* **What is expected**: Images within the entries are to be omitted; the remainder must be reproduced exactly.

---

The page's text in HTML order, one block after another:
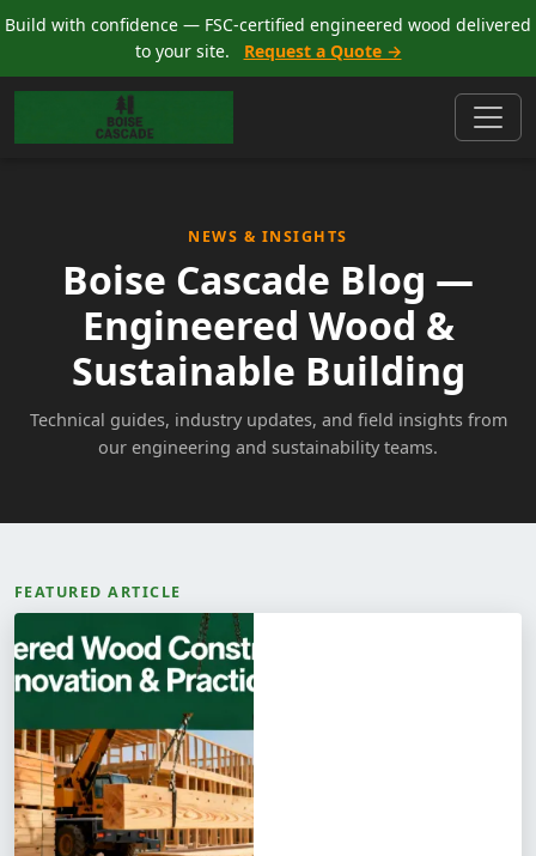
Build with confidence — FSC-certified engineered wood delivered
to your site.
Request a Quote →
NEWS & INSIGHTS
Boise Cascade Blog —
Engineered Wood &
Sustainable Building
Technical guides, industry updates, and field insights from
our engineering and sustainability teams.
FEATURED ARTICLE
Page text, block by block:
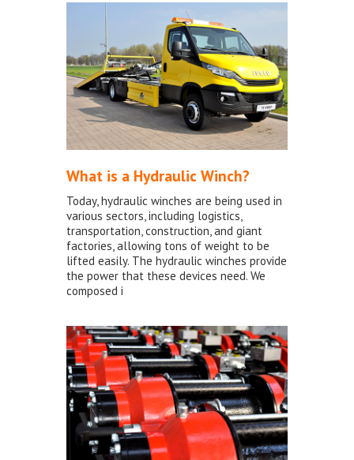
What is a Hydraulic Winch?
Today, hydraulic winches are being used in
various sectors, including logistics,
transportation, construction, and giant
factories, allowing tons of weight to be
lifted easily. The hydraulic winches provide
the power that these devices need. We
composed i
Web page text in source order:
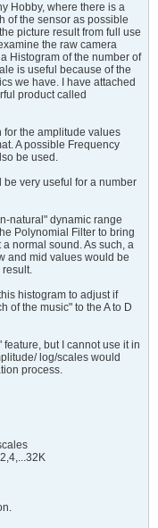
Hobby, where there is a
of the sensor as possible
picture result from full use
the raw camera
Histogram of the number of
is useful because of the
we have. I have attached
product called
for the amplitude values
A possible Frequency
be used.
be very useful for a number
natural" dynamic range
Polynomial Filter to bring
normal sound. As such, a
and mid values would be
result.
histogram to adjust if
of the music" to the A to D
but I cannot use it in
log/scales would
process.​
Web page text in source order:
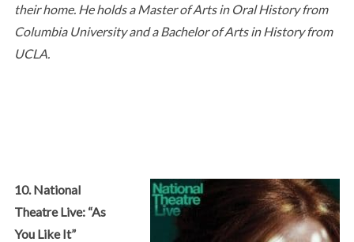
their home. He holds a Master of Arts in Oral History from
Columbia University and a Bachelor of Arts in History from
UCLA.
10. National
Theatre Live: “As
You Like It”
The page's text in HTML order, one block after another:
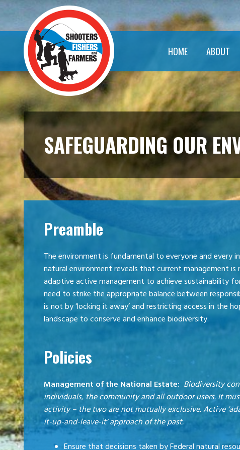
HOME ABOUT
SAFEGUARDING OUR
Preamble
The environment is fundamental to everyone and every
natural environment reveals that current management
adaptive active management to achieve sustainability
need to strike the appropriate balance between
is not by ‘locking it away’ and restricting access in the
landscape to conserve and enhance biodiversity.
Policies
Management of the National Estate: Biodiversity
individuals, the community and all outdoor users. It
activity – the two are not mutually exclusive. Active
it-up-and-leave-it’ approach of the past.
Ensure that decisions taken by Federal natural
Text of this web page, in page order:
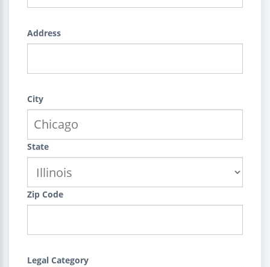
Address
City
State
Zip Code
Legal Category

---

* **Task solution**:
The page's text in HTML order, one block after another:
Build with confidence — FSC-certified engineered wood delivered
to your site.
Request a Quote →
NEWS & INSIGHTS
Boise Cascade Blog —
Engineered Wood &
Sustainable Building
Technical guides, industry updates, and field insights from
our engineering and sustainability teams.
FEATURED ARTICLE
Page text, block by block:
What is a Hydraulic Winch?
Today, hydraulic winches are being used in
various sectors, including logistics,
transportation, construction, and giant
factories, allowing tons of weight to be
lifted easily. The hydraulic winches provide
the power that these devices need. We
composed i
Web page text in source order:
Hobby, where there is a
of the sensor as possible
picture result from full use
the raw camera
Histogram of the number of
is useful because of the
we have. I have attached
product called
for the amplitude values
A possible Frequency
be used.
be very useful for a number
natural" dynamic range
Polynomial Filter to bring
normal sound. As such, a
and mid values would be
result.
histogram to adjust if
of the music" to the A to D
but I cannot use it in
log/scales would
process.​
Web page text in source order:
their home. He holds a Master of Arts in Oral History from
Columbia University and a Bachelor of Arts in History from
UCLA.
10. National
Theatre Live: “As
You Like It”
The page's text in HTML order, one block after another:
HOME ABOUT
SAFEGUARDING OUR
Preamble
The environment is fundamental to everyone and every
natural environment reveals that current management
adaptive active management to achieve sustainability
need to strike the appropriate balance between
is not by ‘locking it away’ and restricting access in the
landscape to conserve and enhance biodiversity.
Policies
Management of the National Estate: Biodiversity
individuals, the community and all outdoor users. It
activity – the two are not mutually exclusive. Active
it-up-and-leave-it’ approach of the past.
Ensure that decisions taken by Federal natural
Text of this web page, in page order:
Address
City
State
Zip Code
Legal Category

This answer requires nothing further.